Miranda Barnes / The New York Times
Miranda Barnes / The New York Times

O que uma propriedade presidencial nos EUA tem a dizer sobre a escravidão

Resgate ancestral da família de James Monroe, quinto presidente dos EUA, revela outros laços familiares e o legado de desigualdades raciais

Audra D.S. Burch, The New York Times

11 de agosto de 2019 | 06h00

CHARLOTTESVILLE, VIRGÍNIA - São inúmeros os Monroes que lembram de um dia terem perguntado ao pai ou ao avô se eram parentes do quinto presidente da nação, James Monroe. O aviso na entrada da propriedade na plantação de Monroe, hoje um museu, faz parte da infância destas pessoas, no caminho entre Charlottesville e a pequena comunidade predominantemente afro-americana que chamaram Monroetown.
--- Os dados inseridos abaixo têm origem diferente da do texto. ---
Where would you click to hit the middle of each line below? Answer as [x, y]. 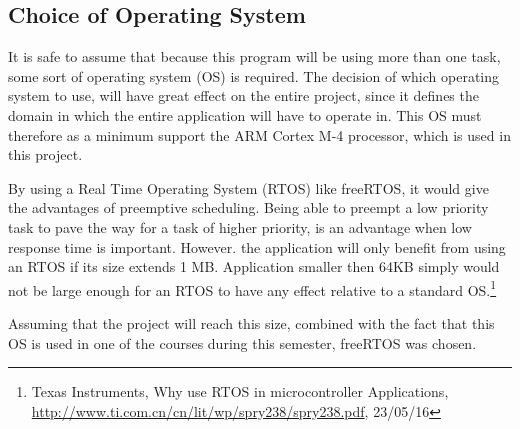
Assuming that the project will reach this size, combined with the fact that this [251, 322]
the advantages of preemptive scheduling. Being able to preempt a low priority [248, 207]
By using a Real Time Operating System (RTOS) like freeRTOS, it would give [248, 187]
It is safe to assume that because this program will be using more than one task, [254, 56]
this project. [45, 154]
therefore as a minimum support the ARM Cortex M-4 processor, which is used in [259, 134]
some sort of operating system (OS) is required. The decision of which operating [254, 75]
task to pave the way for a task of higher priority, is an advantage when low [240, 226]

Ada Monroe Saylor, de 79, passeava no Chevrolet do pai, no início dos anos 50, quando ele confirmou as suspeitas da criança. George Monroe Jr., primo de Ada, passou grande parte da meninice na casa construída por seu trisavô, Edward Monroe, cujos pais teriam sido escravos do presidente, e foram alguns dos primeiros a receber o seu sobrenome. Para escravos cuja herança africana havia sido há muito roubada ou perdida, não se tratava de algo incomum.

Monroe, 45, tinha cerca de 8 anos quando fez a pergunta ao pai, depois de um passeio pela plantação conhecida como Highland. “Eu vi aquele aviso na entrada a minha vida toda”, lembrou. “Perguntei a meu pai se nós éramos os mesmos Monroes, e ele falou que sim, mas não disse muito mais do que isso. Nós não falávamos destas coisas. Estava subentendido que a nossa relação com o presidente não era pelo sangue, mas por causa da escravidão”.
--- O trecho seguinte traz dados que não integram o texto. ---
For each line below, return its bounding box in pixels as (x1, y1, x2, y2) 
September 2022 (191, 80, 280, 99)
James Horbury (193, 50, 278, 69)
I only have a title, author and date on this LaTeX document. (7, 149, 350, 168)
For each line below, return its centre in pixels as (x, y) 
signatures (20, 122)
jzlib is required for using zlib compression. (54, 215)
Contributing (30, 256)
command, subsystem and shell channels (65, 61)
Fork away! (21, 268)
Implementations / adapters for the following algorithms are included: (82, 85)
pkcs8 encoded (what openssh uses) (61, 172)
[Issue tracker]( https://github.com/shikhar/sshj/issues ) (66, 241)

Durante sete gerações, os membros da comunidade de descendentes de Monroetown viveram a cerca de 15 quilômetros de Highland, entretanto, até três anos atrás, nunca houve uma conversa entre eles e o museu. Agora, eles estão colaborando para mudar a maneira como a escravidão é apresentada por lá.

Em 2017, Martin Violette, pesquisador e guia de Highland, foi visitar a igreja Middle Oak Baptist, de Monroetown. Violette - e Miranda Burnett, outra guia de Highland - estavam decididos a descobrir o que aconteceu com homens, mulheres e crianças escravos vendidos por Monroe ao proprietário de umas plantações na Flórida, há cerca de 200 anos.

Após o serviço religioso, Violette se aproximou de um grupo de mulheres afro-americanas e perguntou a respeito dos Monroes. “O Sr. veio para o lugar certo”, uma delas respondeu. “Todas nós somos Monroes!”

“Até aquele momento, não tínhamos ideia de que esta comunidade estivesse bem ali”, explicou Sara Bon-Harper, diretora executiva de Highland.

Em março de 2018, um pequeno grupo de descendentes de Monroe se reuniu em Highland para dar início à primeira de várias discussões sobre  a melhor maneira de incorporar sua história familiar. As reuniões tornaram-se também um espaço para falar sobre o legado da escravidão, das desigualdades raciais e das reparações.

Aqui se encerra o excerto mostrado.